Extracted records:
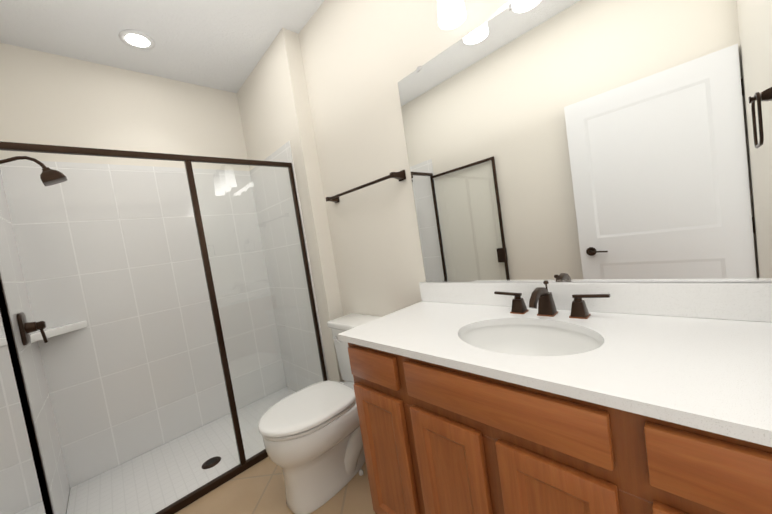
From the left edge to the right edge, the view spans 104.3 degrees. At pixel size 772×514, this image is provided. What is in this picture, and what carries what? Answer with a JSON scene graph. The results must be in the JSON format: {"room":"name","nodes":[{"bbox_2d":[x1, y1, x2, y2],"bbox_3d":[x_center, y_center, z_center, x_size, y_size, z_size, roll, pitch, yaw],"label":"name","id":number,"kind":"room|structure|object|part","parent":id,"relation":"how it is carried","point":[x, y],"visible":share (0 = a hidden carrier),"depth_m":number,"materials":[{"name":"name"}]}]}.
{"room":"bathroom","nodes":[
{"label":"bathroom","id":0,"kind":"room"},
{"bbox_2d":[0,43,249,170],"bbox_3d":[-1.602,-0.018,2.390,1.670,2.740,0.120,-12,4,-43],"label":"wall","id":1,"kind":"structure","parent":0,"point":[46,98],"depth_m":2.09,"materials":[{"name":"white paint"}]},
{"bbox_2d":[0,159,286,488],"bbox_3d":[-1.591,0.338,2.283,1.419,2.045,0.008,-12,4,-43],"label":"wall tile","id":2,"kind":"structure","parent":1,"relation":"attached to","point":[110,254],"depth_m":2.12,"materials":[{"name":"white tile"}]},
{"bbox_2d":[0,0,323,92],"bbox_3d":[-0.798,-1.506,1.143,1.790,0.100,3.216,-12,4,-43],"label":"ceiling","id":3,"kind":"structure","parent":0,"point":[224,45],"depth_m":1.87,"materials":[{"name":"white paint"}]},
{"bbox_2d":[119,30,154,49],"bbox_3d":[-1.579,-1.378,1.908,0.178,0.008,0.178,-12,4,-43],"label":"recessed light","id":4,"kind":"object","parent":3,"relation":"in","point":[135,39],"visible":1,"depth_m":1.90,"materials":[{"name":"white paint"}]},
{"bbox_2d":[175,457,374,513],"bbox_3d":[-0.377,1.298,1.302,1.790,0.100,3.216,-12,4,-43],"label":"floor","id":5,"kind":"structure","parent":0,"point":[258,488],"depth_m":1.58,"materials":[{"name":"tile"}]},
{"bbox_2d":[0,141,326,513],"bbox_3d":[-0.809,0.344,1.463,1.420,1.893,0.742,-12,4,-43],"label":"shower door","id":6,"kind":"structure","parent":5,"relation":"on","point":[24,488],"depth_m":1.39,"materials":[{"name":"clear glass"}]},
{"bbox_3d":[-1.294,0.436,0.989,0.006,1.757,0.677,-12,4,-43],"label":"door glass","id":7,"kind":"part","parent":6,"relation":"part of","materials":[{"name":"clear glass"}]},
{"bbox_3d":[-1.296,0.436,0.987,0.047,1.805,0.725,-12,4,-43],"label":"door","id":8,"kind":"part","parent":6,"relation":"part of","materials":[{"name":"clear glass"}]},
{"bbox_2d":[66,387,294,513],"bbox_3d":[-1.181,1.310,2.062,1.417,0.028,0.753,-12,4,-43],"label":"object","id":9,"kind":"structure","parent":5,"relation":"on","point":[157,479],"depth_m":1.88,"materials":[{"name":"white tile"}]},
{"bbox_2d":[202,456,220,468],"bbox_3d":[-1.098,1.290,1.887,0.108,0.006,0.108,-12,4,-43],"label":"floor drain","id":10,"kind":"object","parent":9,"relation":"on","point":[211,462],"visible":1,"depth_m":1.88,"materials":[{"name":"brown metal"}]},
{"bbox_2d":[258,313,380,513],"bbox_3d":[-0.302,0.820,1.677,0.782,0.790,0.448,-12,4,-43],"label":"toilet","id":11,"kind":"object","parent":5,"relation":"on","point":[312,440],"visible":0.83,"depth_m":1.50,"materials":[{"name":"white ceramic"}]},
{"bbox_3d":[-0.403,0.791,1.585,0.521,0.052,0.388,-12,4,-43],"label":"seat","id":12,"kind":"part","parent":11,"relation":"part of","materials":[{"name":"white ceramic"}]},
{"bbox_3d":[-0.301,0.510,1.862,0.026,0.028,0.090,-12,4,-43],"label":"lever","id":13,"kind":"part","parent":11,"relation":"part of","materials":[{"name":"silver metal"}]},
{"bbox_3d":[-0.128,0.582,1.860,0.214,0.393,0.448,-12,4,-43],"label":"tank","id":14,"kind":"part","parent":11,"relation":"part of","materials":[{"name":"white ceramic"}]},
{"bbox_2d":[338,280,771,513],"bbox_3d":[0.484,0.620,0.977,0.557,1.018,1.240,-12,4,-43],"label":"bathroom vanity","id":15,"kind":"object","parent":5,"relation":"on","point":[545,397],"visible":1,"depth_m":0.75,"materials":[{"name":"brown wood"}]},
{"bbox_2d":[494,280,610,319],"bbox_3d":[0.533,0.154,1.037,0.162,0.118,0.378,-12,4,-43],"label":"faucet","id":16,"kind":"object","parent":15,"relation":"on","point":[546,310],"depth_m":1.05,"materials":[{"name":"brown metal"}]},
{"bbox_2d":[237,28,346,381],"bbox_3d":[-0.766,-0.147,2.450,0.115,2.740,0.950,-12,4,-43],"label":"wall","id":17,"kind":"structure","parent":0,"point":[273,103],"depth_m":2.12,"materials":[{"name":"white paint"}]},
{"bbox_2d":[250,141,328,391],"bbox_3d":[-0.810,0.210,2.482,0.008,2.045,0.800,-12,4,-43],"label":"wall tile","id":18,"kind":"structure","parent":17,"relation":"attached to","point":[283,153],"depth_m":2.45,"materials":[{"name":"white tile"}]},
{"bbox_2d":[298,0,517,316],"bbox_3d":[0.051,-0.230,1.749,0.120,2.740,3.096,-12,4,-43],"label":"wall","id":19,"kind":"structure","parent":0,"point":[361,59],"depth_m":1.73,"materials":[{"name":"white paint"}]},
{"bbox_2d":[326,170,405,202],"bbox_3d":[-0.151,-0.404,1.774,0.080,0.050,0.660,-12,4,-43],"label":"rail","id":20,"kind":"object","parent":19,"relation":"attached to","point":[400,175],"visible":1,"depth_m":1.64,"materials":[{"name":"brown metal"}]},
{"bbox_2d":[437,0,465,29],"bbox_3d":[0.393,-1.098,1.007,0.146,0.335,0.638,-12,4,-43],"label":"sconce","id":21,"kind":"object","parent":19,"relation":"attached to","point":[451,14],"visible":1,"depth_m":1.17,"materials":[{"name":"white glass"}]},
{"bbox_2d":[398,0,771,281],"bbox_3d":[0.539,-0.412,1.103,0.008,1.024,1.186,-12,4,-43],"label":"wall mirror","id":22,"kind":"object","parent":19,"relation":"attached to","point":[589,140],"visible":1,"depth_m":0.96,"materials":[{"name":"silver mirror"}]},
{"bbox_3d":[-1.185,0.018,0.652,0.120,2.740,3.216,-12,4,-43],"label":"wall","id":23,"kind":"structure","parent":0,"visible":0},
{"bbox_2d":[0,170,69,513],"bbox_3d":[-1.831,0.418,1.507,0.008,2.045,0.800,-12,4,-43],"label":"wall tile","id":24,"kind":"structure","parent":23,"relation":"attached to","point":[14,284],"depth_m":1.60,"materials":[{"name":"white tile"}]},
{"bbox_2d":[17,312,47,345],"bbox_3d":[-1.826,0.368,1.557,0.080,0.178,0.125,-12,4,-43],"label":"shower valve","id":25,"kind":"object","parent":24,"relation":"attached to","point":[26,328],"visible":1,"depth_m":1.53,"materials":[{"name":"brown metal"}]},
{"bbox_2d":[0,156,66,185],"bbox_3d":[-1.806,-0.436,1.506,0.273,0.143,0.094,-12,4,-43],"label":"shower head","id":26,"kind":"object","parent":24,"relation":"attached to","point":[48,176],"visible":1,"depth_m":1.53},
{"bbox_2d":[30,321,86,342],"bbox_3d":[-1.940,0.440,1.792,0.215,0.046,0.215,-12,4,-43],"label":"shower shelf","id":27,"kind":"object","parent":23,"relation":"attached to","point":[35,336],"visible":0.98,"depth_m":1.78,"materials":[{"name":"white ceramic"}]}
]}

* * *

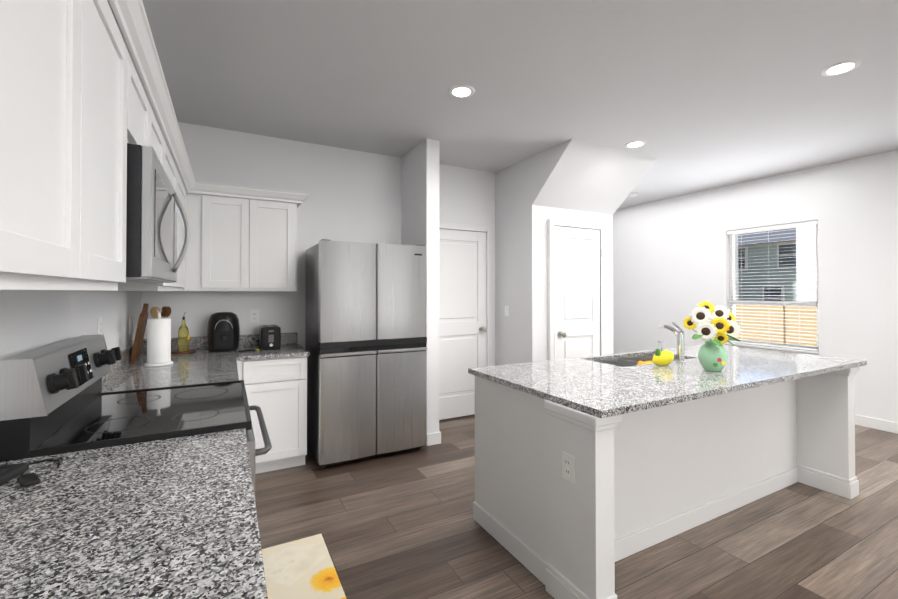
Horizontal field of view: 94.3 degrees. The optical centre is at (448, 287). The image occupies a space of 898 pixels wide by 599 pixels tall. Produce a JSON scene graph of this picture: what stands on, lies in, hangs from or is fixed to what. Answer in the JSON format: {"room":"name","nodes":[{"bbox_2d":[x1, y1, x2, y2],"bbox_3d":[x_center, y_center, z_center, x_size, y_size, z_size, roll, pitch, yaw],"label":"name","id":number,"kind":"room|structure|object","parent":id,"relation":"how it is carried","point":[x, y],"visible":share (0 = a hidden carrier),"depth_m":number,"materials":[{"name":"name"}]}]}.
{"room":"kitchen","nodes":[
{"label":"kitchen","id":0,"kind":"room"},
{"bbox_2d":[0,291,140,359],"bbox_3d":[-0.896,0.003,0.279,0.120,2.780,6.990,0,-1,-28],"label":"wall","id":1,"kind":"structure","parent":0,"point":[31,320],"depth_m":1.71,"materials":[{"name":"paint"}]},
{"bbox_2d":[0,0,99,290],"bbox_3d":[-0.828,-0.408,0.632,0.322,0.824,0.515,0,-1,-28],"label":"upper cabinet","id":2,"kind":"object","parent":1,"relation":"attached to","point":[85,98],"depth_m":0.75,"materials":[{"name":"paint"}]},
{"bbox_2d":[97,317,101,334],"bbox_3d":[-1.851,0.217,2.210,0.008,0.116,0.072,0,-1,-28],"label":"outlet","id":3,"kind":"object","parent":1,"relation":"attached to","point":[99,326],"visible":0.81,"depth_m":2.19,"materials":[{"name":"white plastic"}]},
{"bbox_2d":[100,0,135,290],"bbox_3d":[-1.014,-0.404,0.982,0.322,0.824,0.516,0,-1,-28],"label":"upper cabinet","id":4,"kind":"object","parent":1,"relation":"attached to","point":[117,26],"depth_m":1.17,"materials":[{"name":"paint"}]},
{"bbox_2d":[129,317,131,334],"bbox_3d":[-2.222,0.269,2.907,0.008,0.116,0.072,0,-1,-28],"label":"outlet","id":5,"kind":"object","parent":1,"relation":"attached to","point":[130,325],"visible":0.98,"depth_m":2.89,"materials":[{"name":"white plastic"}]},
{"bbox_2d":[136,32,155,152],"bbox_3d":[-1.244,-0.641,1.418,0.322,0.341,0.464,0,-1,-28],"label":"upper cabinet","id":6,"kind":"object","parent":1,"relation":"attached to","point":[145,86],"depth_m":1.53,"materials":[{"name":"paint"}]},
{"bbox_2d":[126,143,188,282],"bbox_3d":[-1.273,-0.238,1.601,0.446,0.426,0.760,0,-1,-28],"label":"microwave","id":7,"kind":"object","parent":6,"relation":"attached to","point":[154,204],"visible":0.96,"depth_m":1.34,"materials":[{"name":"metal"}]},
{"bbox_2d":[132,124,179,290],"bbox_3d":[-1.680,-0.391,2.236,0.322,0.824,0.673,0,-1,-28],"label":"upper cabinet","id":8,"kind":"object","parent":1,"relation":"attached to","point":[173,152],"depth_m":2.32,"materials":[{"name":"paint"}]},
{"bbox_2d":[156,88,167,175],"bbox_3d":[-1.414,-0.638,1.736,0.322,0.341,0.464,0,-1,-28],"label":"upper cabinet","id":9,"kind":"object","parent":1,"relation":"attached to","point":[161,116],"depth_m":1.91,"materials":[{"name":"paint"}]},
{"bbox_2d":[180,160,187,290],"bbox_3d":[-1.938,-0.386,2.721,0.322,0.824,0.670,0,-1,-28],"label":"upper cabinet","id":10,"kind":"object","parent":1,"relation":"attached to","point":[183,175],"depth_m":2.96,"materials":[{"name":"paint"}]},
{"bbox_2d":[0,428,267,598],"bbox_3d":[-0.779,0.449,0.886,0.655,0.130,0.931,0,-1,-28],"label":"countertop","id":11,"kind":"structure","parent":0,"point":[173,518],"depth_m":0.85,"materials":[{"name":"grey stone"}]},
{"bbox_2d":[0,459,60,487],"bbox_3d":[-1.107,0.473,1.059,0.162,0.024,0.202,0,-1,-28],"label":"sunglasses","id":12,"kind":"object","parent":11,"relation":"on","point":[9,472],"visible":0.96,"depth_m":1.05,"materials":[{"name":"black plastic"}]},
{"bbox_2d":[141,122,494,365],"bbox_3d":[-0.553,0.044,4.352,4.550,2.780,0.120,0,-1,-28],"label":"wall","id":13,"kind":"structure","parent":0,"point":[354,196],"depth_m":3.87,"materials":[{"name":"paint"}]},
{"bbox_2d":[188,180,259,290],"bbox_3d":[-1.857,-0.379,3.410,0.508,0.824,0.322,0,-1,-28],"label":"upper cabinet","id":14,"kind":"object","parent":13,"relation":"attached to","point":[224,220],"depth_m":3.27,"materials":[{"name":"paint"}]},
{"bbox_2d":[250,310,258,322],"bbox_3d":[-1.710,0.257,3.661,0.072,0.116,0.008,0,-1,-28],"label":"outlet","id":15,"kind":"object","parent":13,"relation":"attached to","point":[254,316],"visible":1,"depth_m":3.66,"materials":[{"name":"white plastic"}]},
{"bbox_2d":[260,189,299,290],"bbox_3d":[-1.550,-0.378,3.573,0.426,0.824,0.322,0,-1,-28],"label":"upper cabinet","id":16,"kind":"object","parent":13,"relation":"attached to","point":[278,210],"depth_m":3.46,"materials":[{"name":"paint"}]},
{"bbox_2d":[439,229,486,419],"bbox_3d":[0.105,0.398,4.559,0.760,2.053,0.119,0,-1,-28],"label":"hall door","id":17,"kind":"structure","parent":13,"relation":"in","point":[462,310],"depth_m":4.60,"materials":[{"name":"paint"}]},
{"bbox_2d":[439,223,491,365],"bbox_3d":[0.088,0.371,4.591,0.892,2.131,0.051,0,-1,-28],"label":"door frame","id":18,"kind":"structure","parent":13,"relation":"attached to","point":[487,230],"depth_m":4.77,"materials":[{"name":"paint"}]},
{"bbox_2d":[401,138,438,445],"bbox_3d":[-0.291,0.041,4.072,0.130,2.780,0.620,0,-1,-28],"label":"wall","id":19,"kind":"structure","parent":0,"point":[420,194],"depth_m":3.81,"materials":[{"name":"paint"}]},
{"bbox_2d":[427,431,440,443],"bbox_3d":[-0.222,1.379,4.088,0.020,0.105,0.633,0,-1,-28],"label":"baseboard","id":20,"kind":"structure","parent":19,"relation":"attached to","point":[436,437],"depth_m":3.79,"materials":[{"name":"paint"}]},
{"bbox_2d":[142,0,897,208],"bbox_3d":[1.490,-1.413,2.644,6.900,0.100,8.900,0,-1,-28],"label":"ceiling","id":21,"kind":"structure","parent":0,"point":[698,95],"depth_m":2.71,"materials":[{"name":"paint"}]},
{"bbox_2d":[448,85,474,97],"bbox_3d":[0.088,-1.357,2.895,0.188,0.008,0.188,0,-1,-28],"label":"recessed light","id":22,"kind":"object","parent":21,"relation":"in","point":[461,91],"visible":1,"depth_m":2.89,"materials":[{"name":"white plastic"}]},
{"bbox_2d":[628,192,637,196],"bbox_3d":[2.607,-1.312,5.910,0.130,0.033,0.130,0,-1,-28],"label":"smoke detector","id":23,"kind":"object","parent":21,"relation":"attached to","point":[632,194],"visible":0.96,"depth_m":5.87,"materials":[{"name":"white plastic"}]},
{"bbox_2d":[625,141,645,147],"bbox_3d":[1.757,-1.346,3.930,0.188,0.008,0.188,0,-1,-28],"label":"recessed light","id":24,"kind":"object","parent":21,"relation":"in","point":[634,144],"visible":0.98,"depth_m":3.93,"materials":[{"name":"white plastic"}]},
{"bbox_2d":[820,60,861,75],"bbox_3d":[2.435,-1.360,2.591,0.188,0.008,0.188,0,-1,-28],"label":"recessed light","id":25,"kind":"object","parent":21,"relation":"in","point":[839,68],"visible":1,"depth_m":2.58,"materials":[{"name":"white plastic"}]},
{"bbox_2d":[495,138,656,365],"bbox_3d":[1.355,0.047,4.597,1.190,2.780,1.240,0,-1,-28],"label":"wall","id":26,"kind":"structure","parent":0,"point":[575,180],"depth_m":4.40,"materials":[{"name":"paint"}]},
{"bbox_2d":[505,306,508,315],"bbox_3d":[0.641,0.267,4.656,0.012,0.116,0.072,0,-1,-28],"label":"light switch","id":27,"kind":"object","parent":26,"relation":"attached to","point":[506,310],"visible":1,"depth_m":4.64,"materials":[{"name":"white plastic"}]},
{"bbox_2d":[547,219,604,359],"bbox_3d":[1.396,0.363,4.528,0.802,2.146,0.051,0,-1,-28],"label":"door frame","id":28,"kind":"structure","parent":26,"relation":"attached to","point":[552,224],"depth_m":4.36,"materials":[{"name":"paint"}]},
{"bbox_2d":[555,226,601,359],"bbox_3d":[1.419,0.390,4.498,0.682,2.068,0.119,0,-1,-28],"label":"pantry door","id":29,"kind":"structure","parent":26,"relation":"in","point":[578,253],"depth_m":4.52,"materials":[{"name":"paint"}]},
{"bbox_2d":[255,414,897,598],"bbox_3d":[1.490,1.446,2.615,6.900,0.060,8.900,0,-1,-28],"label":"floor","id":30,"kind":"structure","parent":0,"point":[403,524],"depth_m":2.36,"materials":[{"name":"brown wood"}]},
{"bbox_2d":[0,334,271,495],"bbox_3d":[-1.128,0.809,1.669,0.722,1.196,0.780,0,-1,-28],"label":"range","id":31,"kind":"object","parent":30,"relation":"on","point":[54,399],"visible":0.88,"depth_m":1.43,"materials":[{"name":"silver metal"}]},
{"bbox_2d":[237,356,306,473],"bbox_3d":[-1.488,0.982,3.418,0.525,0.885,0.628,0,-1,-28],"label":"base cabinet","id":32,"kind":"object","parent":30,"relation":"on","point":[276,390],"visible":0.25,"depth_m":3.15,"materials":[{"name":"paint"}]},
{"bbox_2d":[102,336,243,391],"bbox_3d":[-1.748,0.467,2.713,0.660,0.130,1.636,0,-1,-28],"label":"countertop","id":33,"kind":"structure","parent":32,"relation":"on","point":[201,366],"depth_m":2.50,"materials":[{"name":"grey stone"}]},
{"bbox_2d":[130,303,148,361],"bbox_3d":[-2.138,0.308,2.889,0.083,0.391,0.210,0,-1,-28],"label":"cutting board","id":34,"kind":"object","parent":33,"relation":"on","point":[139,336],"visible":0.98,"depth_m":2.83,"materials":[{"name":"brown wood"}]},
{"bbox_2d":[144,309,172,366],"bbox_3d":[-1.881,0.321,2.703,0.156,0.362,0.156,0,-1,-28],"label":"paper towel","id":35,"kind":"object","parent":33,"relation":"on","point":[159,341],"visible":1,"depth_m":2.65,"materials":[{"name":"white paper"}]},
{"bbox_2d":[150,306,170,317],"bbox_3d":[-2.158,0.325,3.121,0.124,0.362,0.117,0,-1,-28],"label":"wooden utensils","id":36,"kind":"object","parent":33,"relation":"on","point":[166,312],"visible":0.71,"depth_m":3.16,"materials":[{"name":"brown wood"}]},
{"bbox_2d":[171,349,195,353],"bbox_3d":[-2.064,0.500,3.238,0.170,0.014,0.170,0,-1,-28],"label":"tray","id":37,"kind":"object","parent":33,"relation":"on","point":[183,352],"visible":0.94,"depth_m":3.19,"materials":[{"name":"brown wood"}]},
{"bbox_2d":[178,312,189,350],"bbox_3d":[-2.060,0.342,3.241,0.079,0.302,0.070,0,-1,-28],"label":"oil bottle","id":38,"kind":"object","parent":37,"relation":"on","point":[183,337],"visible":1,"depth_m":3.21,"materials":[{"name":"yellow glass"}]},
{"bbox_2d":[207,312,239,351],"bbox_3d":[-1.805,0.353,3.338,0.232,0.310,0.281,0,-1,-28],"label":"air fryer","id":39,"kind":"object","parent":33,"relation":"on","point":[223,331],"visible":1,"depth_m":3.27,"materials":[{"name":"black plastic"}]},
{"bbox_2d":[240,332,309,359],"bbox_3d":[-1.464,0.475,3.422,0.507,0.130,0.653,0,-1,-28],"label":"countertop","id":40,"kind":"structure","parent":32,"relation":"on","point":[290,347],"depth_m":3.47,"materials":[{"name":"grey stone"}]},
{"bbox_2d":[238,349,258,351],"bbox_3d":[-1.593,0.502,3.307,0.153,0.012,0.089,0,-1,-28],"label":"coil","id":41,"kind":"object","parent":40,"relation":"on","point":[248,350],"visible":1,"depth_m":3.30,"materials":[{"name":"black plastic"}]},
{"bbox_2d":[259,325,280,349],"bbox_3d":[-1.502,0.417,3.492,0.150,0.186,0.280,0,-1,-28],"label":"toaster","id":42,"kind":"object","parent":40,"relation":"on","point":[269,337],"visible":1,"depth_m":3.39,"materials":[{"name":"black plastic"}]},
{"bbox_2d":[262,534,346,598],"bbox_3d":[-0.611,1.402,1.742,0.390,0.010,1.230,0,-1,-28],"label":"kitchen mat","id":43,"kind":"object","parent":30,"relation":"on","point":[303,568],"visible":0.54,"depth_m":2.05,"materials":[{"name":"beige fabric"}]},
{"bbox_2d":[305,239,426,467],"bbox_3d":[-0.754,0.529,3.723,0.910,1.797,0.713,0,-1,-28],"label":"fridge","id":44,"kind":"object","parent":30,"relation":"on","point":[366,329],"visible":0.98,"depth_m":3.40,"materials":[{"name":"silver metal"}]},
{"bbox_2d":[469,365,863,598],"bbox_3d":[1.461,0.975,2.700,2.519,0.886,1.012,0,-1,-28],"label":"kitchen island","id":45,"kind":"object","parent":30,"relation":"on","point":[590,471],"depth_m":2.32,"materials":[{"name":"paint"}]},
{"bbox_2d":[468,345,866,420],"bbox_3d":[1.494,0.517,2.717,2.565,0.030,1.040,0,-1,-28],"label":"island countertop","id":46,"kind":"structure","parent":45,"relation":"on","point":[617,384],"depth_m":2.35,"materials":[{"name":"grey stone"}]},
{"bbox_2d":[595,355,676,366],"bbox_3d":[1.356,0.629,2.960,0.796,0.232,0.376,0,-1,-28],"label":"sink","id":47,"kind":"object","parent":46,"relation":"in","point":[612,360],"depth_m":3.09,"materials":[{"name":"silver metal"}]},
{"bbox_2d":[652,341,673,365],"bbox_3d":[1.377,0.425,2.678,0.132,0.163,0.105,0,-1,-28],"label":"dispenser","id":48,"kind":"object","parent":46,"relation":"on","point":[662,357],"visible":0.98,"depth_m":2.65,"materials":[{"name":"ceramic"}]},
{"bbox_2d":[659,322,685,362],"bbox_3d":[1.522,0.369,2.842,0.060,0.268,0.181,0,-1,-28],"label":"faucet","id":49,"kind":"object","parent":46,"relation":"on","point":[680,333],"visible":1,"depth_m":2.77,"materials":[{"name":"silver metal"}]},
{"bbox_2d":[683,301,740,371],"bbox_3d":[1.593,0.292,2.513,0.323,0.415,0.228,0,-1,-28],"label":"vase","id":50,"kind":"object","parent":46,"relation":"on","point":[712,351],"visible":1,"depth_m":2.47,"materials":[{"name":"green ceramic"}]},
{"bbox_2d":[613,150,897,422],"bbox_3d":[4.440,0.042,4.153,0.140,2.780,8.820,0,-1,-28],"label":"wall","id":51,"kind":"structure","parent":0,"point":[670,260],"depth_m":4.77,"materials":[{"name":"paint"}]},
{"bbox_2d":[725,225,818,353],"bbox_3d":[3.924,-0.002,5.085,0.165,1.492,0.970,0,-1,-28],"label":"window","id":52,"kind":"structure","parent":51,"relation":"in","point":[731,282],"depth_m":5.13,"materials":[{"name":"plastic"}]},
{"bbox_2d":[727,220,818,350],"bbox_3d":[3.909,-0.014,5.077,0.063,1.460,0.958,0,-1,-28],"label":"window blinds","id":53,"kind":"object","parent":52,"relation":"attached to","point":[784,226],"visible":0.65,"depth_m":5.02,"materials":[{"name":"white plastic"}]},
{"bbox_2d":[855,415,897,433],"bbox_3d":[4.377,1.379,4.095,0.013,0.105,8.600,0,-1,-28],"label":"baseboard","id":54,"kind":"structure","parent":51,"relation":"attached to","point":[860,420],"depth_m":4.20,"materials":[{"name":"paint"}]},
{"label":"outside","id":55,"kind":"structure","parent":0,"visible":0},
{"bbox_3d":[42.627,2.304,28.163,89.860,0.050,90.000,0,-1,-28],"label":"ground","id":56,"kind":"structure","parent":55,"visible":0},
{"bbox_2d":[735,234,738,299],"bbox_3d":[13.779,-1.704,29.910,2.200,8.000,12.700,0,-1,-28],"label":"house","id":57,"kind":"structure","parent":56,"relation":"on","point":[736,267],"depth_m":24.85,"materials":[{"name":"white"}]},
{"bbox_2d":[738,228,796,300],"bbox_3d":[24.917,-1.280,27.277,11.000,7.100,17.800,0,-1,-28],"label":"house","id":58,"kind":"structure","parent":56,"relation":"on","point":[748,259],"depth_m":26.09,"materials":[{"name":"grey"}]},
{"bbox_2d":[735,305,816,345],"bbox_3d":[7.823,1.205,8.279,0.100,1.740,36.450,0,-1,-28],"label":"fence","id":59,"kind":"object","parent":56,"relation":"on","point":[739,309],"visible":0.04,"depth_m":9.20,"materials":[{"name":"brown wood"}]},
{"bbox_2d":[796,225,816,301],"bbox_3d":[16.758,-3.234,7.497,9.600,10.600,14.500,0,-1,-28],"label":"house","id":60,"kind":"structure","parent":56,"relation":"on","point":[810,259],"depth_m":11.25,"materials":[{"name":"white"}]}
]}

EXERCISE INSTRUCTIONS >>
Only the lines with the string "ceramic" are wanted; pick them out of the records above and copy them.

ANSWER SECTION >>
{"bbox_2d":[258,313,380,513],"bbox_3d":[-0.302,0.820,1.677,0.782,0.790,0.448,-12,4,-43],"label":"toilet","id":11,"kind":"object","parent":5,"relation":"on","point":[312,440],"visible":0.83,"depth_m":1.50,"materials":[{"name":"white ceramic"}]},
{"bbox_3d":[-0.403,0.791,1.585,0.521,0.052,0.388,-12,4,-43],"label":"seat","id":12,"kind":"part","parent":11,"relation":"part of","materials":[{"name":"white ceramic"}]},
{"bbox_3d":[-0.128,0.582,1.860,0.214,0.393,0.448,-12,4,-43],"label":"tank","id":14,"kind":"part","parent":11,"relation":"part of","materials":[{"name":"white ceramic"}]},
{"bbox_2d":[30,321,86,342],"bbox_3d":[-1.940,0.440,1.792,0.215,0.046,0.215,-12,4,-43],"label":"shower shelf","id":27,"kind":"object","parent":23,"relation":"attached to","point":[35,336],"visible":0.98,"depth_m":1.78,"materials":[{"name":"white ceramic"}]}
{"bbox_2d":[652,341,673,365],"bbox_3d":[1.377,0.425,2.678,0.132,0.163,0.105,0,-1,-28],"label":"dispenser","id":48,"kind":"object","parent":46,"relation":"on","point":[662,357],"visible":0.98,"depth_m":2.65,"materials":[{"name":"ceramic"}]},
{"bbox_2d":[683,301,740,371],"bbox_3d":[1.593,0.292,2.513,0.323,0.415,0.228,0,-1,-28],"label":"vase","id":50,"kind":"object","parent":46,"relation":"on","point":[712,351],"visible":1,"depth_m":2.47,"materials":[{"name":"green ceramic"}]},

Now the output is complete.